Debido al enorme interés que atrajo en el Concurso Chopin, gracias a sus nada convencionales interpretaciones, su asombrosa técnica y su innovador enfoque en la interpretación de la literatura pianística, Pogorelich se afirmó como un pianista de excepcionales capacidades y sobre todo de espíritu contemporáneo, y así, aceptando invitaciones de numerosas y prestigiosas salas de conciertos, comienza una intensa actividad en Europa, Norte de América, Australia y Japón. Su debut en el Carnegie Hall de Nueva York en 1981 fue seguido por espectaculares actuaciones como solista en los más renombrados escenarios mundiales, así como con reconocidas orquestas como la Filarmónica de Viena, la Filarmónica de Berlín, las orquestas sinfónicas de Londres, Boston y Chicago, las filarmónicas de Nueva York y Los Ángeles, las orquestas de la Tonhalle y del Concertgebouw, y tantas otras.

Simultáneamente Pogorelich se dedicó también a la grabación en estudio. Su primer álbum LP, «Chopin Recital», grabado por Deutsche Grammophon en 1981, se convirtió en un éxito de ventas poco después de su lanzamiento y al año siguiente Pogorelich, como artista exclusivo del sello discográfico, comenzó a grabar de forma continuada. La notable discografía de Ivo Pogorelich, que cuenta hasta ahora con catorce álbumes y tres vídeos con interpretaciones de obras de una amplia gama estilístico -desde la música del barroco hasta obras de compositores del siglo XX- aparece como incomparable por la coherencia del concepto interpretativo que queda registrado en cada álbum.
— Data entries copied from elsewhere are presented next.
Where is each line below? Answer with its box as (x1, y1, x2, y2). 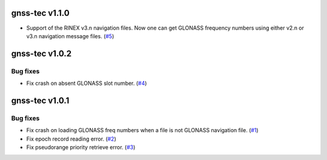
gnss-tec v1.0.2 (11, 48, 72, 59)
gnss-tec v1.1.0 (11, 8, 70, 18)
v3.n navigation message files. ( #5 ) (26, 32, 114, 39)
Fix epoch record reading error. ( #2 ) (26, 135, 116, 142)
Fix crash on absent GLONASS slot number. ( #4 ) (26, 79, 147, 87)
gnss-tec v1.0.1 (11, 95, 70, 105)
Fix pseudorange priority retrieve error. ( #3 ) (26, 144, 136, 151)
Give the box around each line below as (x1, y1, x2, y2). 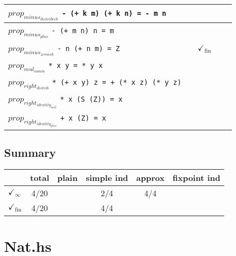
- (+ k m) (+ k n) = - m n (62, 9, 166, 17)
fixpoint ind (172, 172, 221, 184)
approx (136, 172, 165, 184)
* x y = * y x (48, 61, 103, 69)
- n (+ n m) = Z (57, 44, 120, 53)
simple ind (86, 172, 128, 184)
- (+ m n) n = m (51, 26, 114, 35)
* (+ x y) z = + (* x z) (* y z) (52, 78, 181, 86)
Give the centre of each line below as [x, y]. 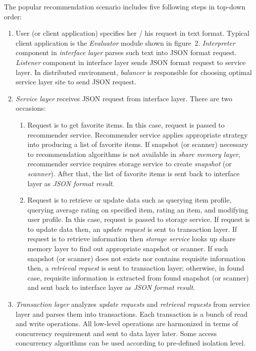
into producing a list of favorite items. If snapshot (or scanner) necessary [138, 144]
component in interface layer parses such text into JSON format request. [126, 52]
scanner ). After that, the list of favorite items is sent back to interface [133, 173]
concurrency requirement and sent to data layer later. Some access [116, 333]
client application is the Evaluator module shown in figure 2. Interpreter [125, 42]
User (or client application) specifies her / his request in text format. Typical [132, 33]
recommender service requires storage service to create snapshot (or [129, 164]
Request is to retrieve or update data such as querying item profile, [129, 200]
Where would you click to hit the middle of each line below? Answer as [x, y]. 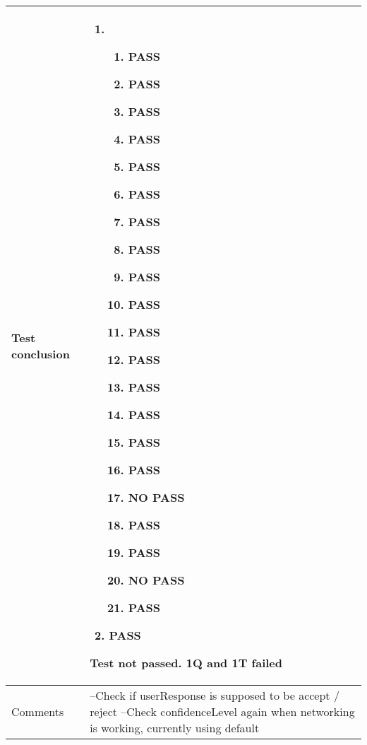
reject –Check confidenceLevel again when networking [222, 711]
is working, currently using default [175, 728]
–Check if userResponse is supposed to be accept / [215, 695]
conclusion [41, 354]
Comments [38, 711]
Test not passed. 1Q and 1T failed [186, 663]
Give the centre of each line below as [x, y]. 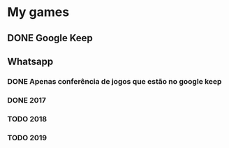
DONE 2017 [27, 100]
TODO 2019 [27, 138]
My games [38, 12]
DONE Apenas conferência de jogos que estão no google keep [114, 81]
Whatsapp [30, 61]
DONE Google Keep [50, 38]
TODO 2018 [27, 119]
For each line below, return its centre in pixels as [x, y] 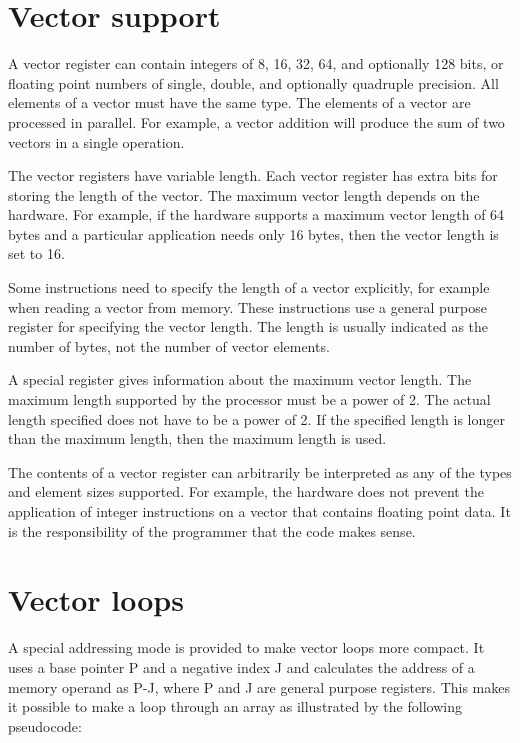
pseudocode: [45, 725]
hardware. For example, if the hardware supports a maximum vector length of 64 [256, 214]
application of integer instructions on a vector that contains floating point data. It [259, 511]
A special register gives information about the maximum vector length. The [240, 379]
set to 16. [36, 253]
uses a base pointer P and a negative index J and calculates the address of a [241, 666]
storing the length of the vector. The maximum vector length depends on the [244, 194]
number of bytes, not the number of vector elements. [169, 345]
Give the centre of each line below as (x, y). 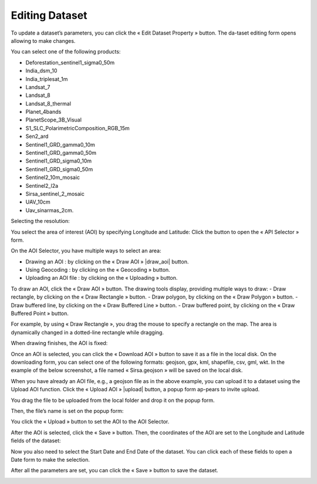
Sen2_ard (37, 136)
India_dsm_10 (41, 71)
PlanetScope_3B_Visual (54, 120)
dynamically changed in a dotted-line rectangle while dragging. (87, 332)
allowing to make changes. (43, 40)
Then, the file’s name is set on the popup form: (67, 411)
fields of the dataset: (36, 441)
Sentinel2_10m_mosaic (53, 177)
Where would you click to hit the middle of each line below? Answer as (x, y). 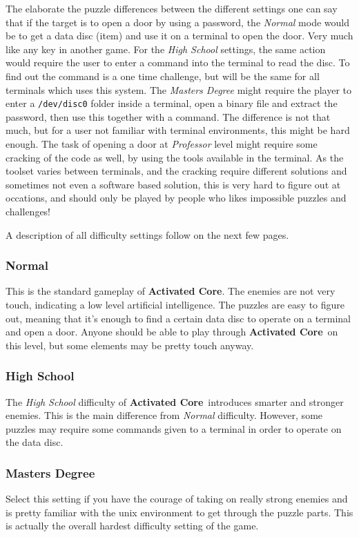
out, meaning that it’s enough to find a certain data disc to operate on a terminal (178, 318)
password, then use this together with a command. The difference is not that (168, 116)
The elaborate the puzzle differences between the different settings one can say (172, 8)
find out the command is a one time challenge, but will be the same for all (163, 76)
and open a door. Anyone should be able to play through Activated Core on (172, 332)
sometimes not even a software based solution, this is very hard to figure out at (173, 184)
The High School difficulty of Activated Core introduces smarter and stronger (175, 401)
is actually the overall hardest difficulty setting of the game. (132, 526)
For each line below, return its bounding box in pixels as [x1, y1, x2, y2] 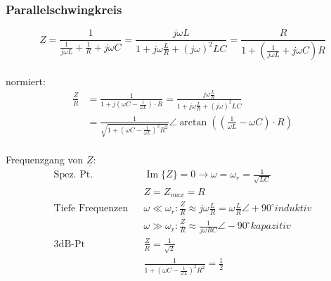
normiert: [6, 73, 46, 88]
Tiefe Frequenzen [53, 204, 129, 214]
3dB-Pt [53, 239, 85, 249]
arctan [179, 117, 207, 127]
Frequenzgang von [6, 152, 84, 167]
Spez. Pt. [53, 170, 93, 180]
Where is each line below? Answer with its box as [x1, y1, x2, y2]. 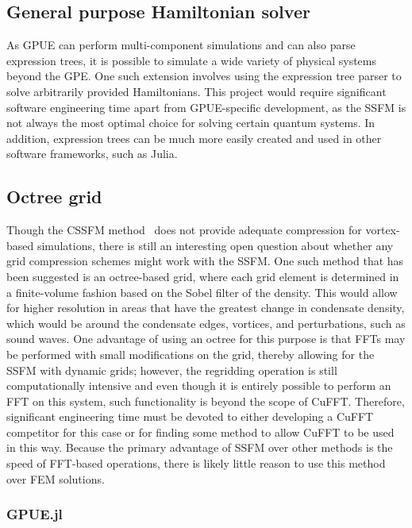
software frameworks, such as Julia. [6, 145, 178, 162]
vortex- [365, 222, 400, 238]
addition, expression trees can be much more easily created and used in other [6, 129, 382, 146]
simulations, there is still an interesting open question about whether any [37, 237, 394, 253]
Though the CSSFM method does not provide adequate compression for [6, 222, 362, 238]
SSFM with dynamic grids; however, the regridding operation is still [6, 361, 337, 378]
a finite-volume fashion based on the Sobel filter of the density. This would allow [6, 283, 398, 300]
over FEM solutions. [6, 470, 105, 487]
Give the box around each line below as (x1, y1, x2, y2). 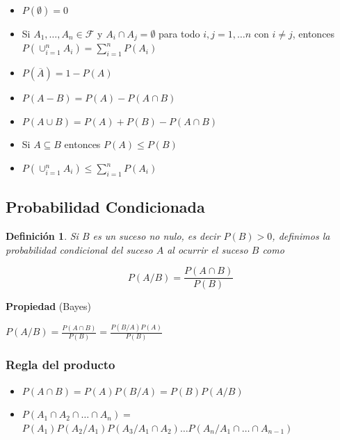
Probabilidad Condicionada (6, 196, 205, 218)
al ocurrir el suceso (167, 242, 248, 256)
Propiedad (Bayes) (6, 299, 92, 313)
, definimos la (272, 229, 330, 243)
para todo (159, 26, 200, 40)
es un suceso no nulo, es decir (92, 229, 220, 243)
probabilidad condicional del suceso (6, 242, 153, 256)
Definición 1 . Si (6, 229, 79, 243)
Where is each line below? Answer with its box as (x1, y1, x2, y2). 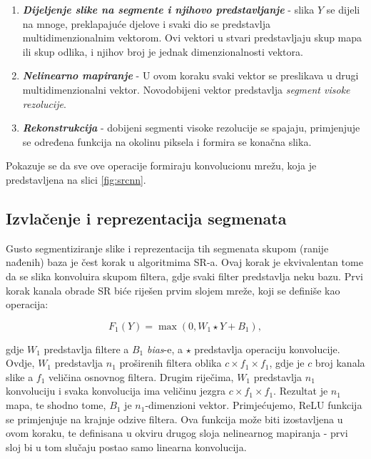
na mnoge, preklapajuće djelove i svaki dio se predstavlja (22, 16, 270, 31)
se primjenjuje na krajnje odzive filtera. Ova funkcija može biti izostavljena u (6, 411, 343, 426)
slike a (6, 369, 34, 384)
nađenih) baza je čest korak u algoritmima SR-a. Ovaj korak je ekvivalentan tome (6, 255, 363, 270)
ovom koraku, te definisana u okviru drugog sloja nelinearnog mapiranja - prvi (6, 425, 348, 440)
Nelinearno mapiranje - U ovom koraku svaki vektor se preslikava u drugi (22, 68, 359, 83)
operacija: (6, 297, 49, 312)
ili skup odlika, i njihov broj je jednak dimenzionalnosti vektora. (22, 44, 303, 59)
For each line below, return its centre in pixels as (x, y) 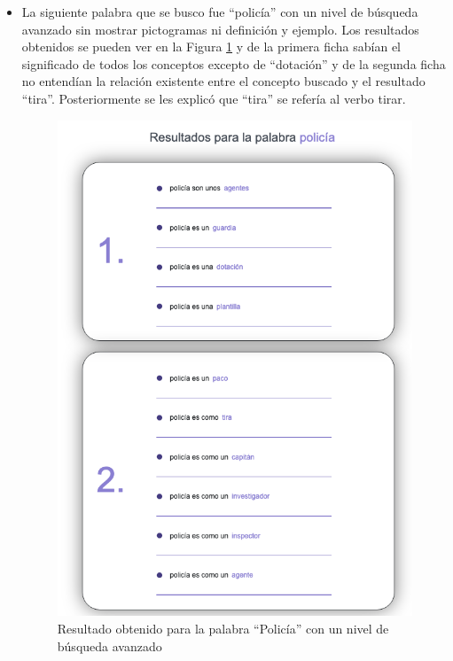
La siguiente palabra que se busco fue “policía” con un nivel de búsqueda (220, 12)
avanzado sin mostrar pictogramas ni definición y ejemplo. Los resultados (220, 29)
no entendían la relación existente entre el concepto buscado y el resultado (223, 81)
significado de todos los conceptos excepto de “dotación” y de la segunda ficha (234, 63)
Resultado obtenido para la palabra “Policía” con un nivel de (223, 628)
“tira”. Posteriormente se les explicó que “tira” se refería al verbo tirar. (214, 98)
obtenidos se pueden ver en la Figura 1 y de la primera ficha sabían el (211, 47)
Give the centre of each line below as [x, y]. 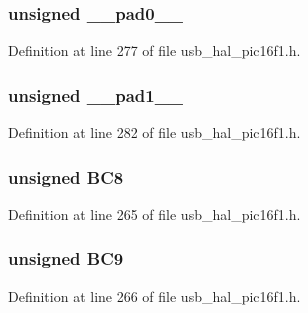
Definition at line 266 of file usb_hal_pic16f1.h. [154, 295]
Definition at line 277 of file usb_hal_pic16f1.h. [154, 50]
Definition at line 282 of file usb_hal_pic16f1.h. [154, 132]
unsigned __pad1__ [96, 94]
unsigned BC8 [66, 176]
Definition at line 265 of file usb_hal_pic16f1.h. [154, 213]
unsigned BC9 [66, 258]
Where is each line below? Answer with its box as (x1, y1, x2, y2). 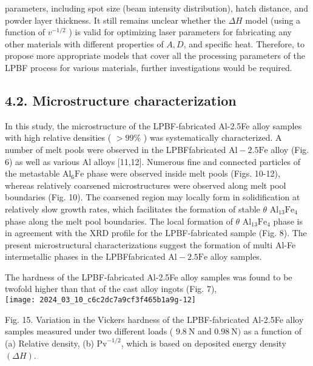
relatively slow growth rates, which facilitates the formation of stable (5, 202, 260, 215)
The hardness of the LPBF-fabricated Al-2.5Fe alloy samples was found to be (5, 270, 292, 283)
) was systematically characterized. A (143, 131, 282, 144)
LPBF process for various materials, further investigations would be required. (5, 61, 292, 73)
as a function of (243, 325, 301, 337)
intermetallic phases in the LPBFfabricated (5, 250, 166, 263)
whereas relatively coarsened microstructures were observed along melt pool (5, 178, 286, 191)
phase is (273, 214, 303, 227)
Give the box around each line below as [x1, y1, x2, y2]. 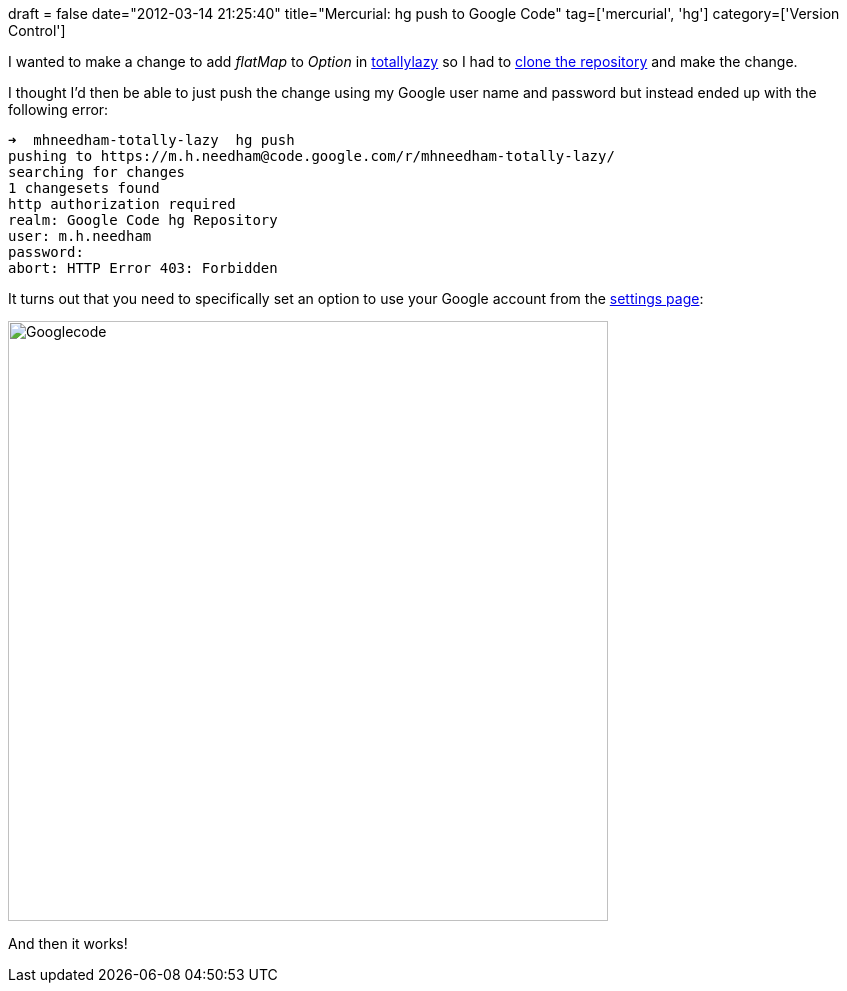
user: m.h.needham [8, 228, 152, 244]
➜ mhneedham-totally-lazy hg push [8, 132, 295, 148]
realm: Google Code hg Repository [8, 212, 278, 228]
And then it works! [8, 935, 128, 952]
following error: [8, 101, 109, 118]
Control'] [8, 22, 66, 39]
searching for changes [8, 164, 186, 180]
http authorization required [8, 196, 236, 212]
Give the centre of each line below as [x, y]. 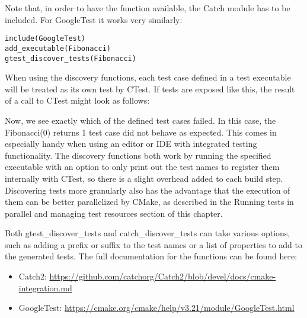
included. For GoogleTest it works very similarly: [94, 19]
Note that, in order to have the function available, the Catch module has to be [148, 8]
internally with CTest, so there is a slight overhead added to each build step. [144, 178]
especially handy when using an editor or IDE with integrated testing [131, 144]
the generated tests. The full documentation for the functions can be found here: [151, 256]
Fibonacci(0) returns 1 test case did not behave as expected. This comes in [141, 132]
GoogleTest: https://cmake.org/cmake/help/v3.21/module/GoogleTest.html [156, 308]
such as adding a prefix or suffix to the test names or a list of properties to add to [153, 244]
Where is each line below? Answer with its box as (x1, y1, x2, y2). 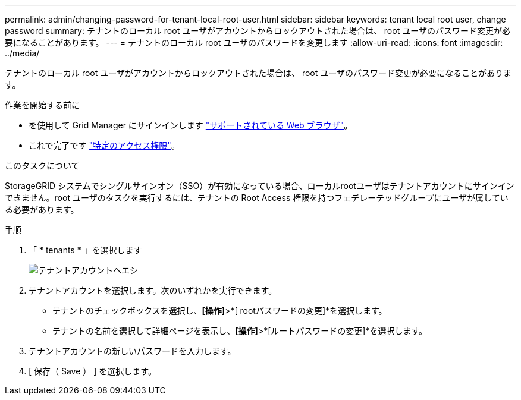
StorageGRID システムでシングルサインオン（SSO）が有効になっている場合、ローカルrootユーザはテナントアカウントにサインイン (5, 181, 514, 191)
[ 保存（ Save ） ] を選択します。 (29, 366, 156, 376)
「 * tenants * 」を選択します (29, 245, 142, 255)
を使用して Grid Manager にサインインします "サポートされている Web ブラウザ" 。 (29, 120, 353, 130)
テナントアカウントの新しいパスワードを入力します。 (29, 346, 236, 356)
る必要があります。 (5, 204, 79, 215)
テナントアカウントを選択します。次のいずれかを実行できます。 (29, 285, 277, 295)
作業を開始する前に (5, 100, 80, 110)
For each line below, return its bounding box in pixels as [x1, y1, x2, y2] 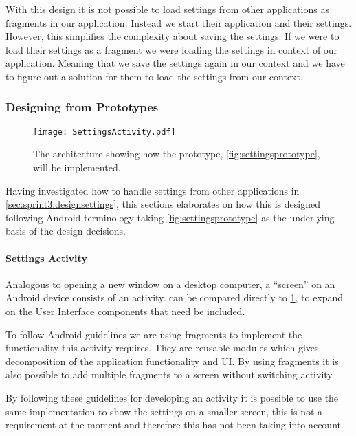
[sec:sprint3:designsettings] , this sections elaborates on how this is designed [5, 197, 320, 211]
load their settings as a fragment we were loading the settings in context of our [5, 42, 338, 56]
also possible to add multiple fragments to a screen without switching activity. [5, 367, 335, 382]
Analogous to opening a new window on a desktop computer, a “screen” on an [5, 276, 335, 291]
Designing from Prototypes [5, 98, 159, 116]
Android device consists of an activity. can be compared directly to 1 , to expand [5, 290, 344, 305]
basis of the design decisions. [5, 224, 126, 238]
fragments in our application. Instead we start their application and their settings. [5, 15, 352, 30]
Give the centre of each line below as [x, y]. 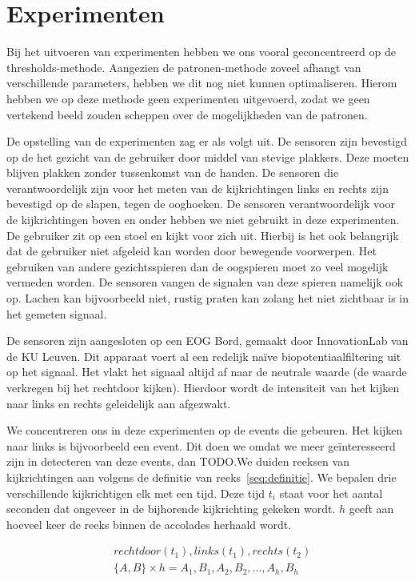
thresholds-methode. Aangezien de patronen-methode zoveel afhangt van [184, 67]
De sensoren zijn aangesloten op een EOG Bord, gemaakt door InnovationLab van [207, 341]
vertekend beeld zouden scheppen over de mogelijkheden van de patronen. [187, 114]
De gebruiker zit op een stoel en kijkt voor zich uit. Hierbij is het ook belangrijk [203, 235]
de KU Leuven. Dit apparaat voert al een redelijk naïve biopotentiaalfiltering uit [204, 356]
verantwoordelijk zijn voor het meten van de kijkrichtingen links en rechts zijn [198, 188]
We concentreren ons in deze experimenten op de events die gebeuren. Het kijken [205, 430]
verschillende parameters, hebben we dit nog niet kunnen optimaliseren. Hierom [202, 83]
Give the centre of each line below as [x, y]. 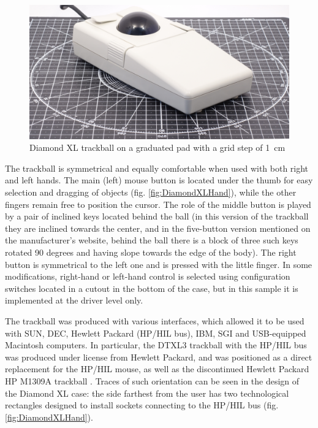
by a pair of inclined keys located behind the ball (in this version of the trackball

Además de su rica y diversa carrera profesional por todo el mundo, que cuenta ya con más de cuarenta años sin interrupción, Pogorelich es también una persona socialmente comprometida, especialmente en tareas humanitarias y en la ayuda a jóvenes artistas. Con el fin de apoyar a estos artistas jóvenes, Pogorelich estableció Fund for Young Musicians en Zabreb en 1986, orientado a financiar la actividad profesional de estos estudiantes en el extranjero. Fundó igualmente el “Ivo Pogorelich” international music festival en Bad Wörishofen, Alemania, en 1989, el cual, a lo largo de nueve años de existencia, ha ido cumpliendo el propósito de ayudar a un gran número de jóvenes músicos, así como conjuntos y orquestas, en su camino hacia su consolidación internacional. Por su polifacético compromiso en la promoción de los más altos valores de la cultura, el arte y la educación, Pogorelich fue el primer músico clásico en alcanzar, en 1988, el honor de ser nombrado Embajador de buena voluntad de la Unesco. En su empeño para contribuir adicionalmente a la promoción de los criterios profesionales y sistema de valores en el campo del arte del piano, Pogorelich creó el «Ivo Pogorelich International Solo Piano Competition» en Pasadena, Estados Unidos, en 1993.